*** Supplied records Section Begins ***

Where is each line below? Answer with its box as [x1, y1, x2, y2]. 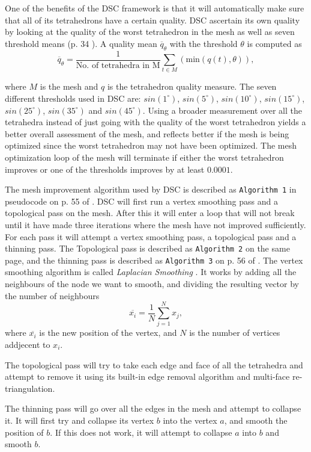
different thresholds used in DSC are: [5, 91, 141, 104]
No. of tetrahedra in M [76, 61, 160, 70]
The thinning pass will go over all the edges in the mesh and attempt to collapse [5, 402, 301, 415]
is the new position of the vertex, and [39, 326, 177, 339]
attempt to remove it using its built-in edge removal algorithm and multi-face [5, 370, 290, 383]
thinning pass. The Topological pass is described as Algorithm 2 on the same [5, 242, 290, 255]
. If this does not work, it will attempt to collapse [50, 426, 232, 438]
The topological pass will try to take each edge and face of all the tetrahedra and [5, 358, 303, 371]
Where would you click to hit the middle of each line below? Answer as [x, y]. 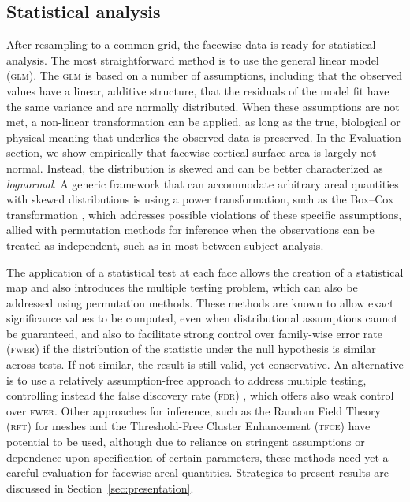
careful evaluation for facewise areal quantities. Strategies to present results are [198, 472]
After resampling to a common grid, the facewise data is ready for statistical [191, 45]
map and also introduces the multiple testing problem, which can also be [182, 287]
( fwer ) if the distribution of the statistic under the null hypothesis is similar [191, 349]
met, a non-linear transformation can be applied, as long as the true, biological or [203, 122]
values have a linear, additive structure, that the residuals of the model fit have [198, 90]
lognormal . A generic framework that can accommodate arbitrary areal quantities [203, 183]
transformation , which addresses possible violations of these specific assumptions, [204, 214]
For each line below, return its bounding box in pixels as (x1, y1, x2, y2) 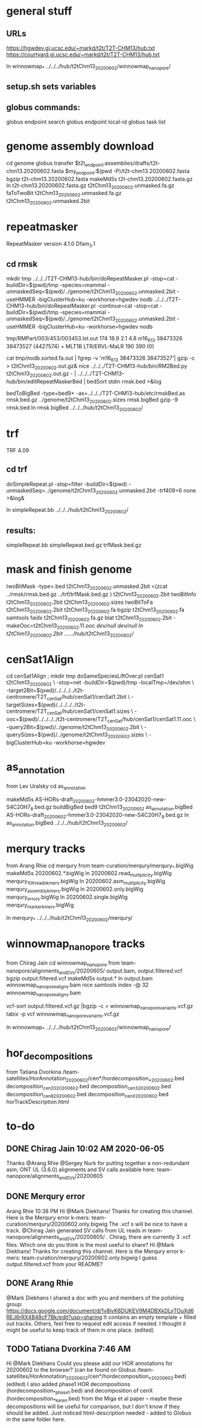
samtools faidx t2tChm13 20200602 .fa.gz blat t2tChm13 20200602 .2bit (6, 614, 172, 623)
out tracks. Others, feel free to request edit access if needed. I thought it (6, 1320, 186, 1327)
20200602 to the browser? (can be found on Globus (6, 1366, 136, 1373)
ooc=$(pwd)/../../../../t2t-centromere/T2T (6, 715, 108, 722)
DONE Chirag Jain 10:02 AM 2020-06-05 (6, 1143, 165, 1154)
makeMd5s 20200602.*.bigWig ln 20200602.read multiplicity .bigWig (6, 870, 172, 879)
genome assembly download (6, 139, 154, 153)
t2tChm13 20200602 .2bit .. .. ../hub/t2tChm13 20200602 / (6, 630, 134, 638)
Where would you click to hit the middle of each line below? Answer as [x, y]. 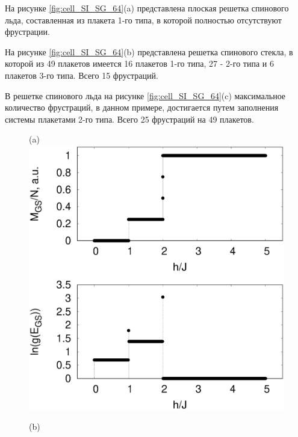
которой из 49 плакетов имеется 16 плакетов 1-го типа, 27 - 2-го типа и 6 [139, 63]
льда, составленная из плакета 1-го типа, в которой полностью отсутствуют [143, 20]
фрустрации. [27, 32]
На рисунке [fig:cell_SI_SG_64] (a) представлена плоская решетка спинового [147, 8]
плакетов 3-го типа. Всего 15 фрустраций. [82, 75]
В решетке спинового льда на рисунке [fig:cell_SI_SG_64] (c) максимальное [145, 95]
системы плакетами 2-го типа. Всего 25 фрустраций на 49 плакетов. [129, 119]
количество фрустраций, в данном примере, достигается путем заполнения [142, 107]
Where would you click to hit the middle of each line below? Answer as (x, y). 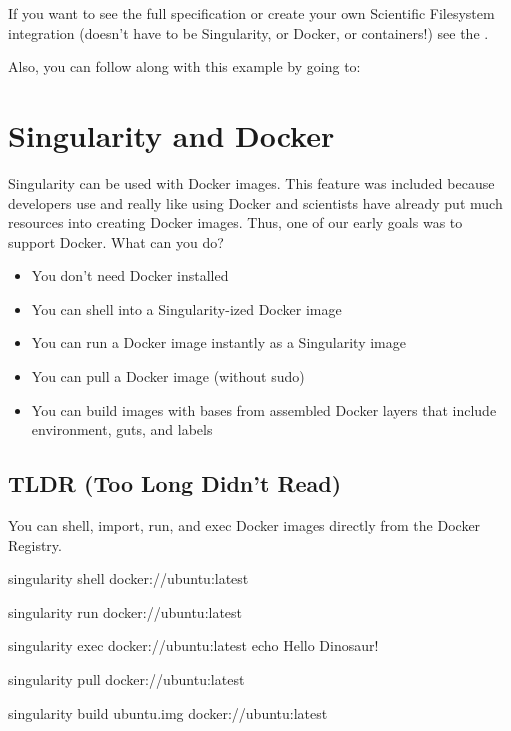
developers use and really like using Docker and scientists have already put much (255, 202)
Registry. (35, 544)
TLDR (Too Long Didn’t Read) (175, 483)
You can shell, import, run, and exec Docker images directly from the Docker (244, 525)
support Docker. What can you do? (116, 241)
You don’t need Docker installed (130, 275)
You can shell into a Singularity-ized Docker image (186, 308)
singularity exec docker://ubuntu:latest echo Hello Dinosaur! (193, 645)
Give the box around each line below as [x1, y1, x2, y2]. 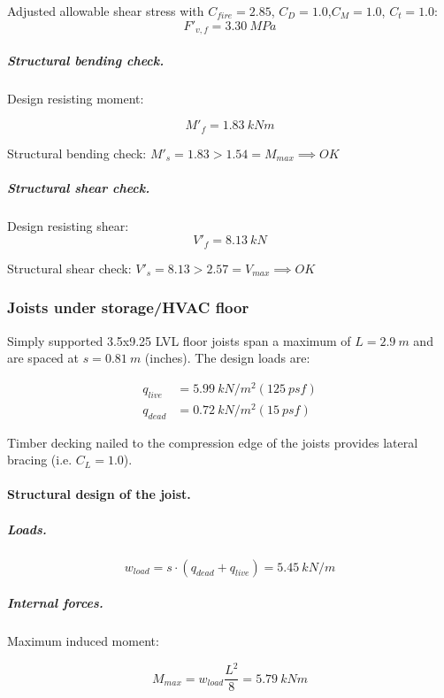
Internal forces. [7, 594, 103, 612]
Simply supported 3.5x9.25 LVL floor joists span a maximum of [7, 331, 351, 349]
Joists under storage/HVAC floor [7, 296, 249, 318]
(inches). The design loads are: [144, 349, 310, 367]
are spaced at [7, 349, 79, 367]
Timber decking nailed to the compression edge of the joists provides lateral [7, 433, 418, 451]
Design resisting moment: [7, 88, 144, 107]
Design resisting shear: [7, 216, 129, 234]
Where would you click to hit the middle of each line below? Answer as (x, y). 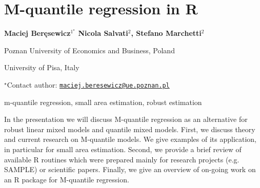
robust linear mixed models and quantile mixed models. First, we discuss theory (130, 129)
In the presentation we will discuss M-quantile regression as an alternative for (126, 119)
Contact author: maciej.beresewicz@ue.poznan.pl (88, 84)
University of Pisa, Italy (42, 67)
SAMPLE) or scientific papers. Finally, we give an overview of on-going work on (130, 169)
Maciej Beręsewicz (37, 33)
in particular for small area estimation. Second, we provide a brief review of (123, 149)
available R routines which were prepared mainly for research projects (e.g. (122, 159)
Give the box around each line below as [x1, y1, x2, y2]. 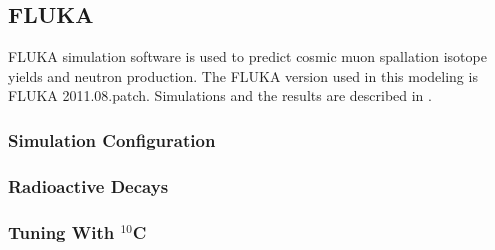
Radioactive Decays [8, 173, 169, 198]
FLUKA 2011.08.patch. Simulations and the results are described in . [8, 85, 432, 106]
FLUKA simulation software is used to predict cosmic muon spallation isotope [8, 46, 487, 67]
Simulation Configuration [8, 127, 216, 152]
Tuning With [8, 219, 115, 244]
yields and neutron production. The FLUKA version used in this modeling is [8, 65, 478, 86]
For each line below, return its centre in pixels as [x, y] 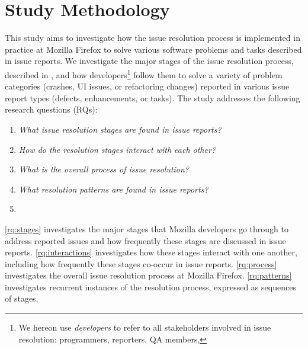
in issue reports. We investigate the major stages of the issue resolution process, [149, 61]
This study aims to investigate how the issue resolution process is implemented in [153, 38]
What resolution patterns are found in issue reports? [113, 189]
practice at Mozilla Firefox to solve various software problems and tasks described [153, 49]
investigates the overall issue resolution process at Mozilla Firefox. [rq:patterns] [148, 275]
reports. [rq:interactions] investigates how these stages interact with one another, [151, 252]
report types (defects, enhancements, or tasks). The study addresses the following [153, 97]
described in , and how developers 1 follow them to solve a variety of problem [144, 73]
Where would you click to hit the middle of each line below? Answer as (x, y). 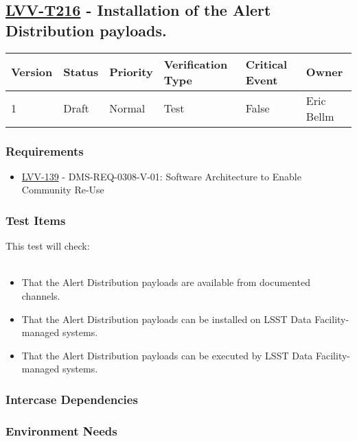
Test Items (36, 220)
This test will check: (48, 246)
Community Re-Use (63, 190)
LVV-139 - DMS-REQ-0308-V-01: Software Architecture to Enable (161, 176)
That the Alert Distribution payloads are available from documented (166, 282)
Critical (266, 64)
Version (32, 72)
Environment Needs (61, 430)
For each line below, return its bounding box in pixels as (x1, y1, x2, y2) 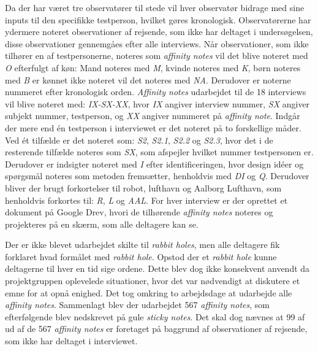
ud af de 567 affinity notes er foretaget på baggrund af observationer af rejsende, (5, 322, 308, 335)
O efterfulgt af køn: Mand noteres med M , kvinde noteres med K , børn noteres (5, 61, 301, 74)
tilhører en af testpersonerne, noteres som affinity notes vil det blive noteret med (5, 49, 308, 62)
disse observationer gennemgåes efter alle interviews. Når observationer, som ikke (5, 37, 309, 50)
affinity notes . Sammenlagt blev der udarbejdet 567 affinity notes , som (5, 298, 270, 311)
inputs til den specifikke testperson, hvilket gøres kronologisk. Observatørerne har (5, 13, 311, 26)
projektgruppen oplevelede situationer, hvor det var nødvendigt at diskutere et (5, 274, 300, 287)
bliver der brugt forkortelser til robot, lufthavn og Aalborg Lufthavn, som (5, 181, 282, 194)
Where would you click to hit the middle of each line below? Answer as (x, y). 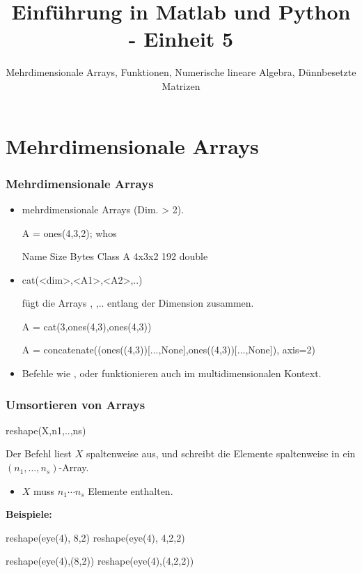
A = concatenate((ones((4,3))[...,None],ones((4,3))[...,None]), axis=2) (168, 350)
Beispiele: (29, 514)
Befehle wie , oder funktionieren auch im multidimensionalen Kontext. (172, 373)
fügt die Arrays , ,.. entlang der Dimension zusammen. (138, 303)
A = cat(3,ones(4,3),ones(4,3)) (87, 326)
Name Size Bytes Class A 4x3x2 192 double (115, 256)
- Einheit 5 (181, 39)
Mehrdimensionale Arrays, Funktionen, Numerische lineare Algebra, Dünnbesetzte (181, 72)
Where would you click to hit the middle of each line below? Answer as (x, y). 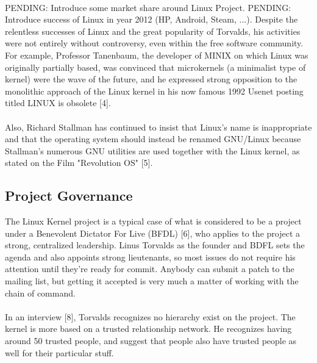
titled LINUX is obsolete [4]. (58, 103)
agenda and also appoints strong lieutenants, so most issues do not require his (150, 257)
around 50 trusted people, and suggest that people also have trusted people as (151, 341)
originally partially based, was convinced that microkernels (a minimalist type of (155, 67)
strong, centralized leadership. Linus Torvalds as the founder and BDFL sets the (155, 245)
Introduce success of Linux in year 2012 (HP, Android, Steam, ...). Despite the (151, 19)
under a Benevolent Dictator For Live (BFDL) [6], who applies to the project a (153, 233)
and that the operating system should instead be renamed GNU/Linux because (153, 139)
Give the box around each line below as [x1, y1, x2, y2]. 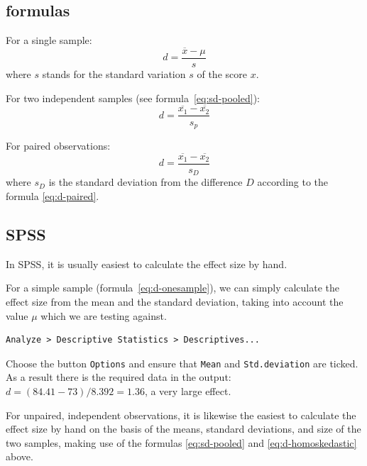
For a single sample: [6, 33, 92, 48]
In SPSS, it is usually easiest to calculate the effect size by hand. [6, 256, 287, 271]
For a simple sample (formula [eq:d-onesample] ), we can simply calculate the [6, 280, 339, 295]
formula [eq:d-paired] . [6, 188, 99, 203]
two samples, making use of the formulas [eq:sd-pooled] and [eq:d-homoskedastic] [6, 435, 357, 450]
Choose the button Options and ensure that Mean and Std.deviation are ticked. [6, 355, 358, 370]
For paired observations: [6, 138, 111, 152]
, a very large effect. [144, 383, 231, 398]
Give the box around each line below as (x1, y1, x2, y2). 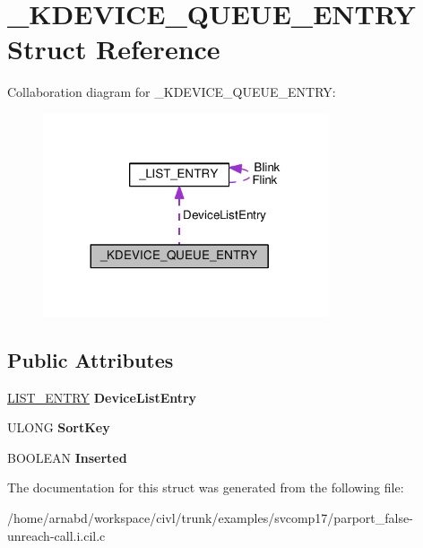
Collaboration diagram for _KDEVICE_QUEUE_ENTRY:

*** Supplied records Section Ends ***

Among the lines of the material above, find those with the word "available". Copy each one.

available R routines which were prepared mainly for research projects (e.g. (122, 159)
That the Alert Distribution payloads are available from documented (166, 282)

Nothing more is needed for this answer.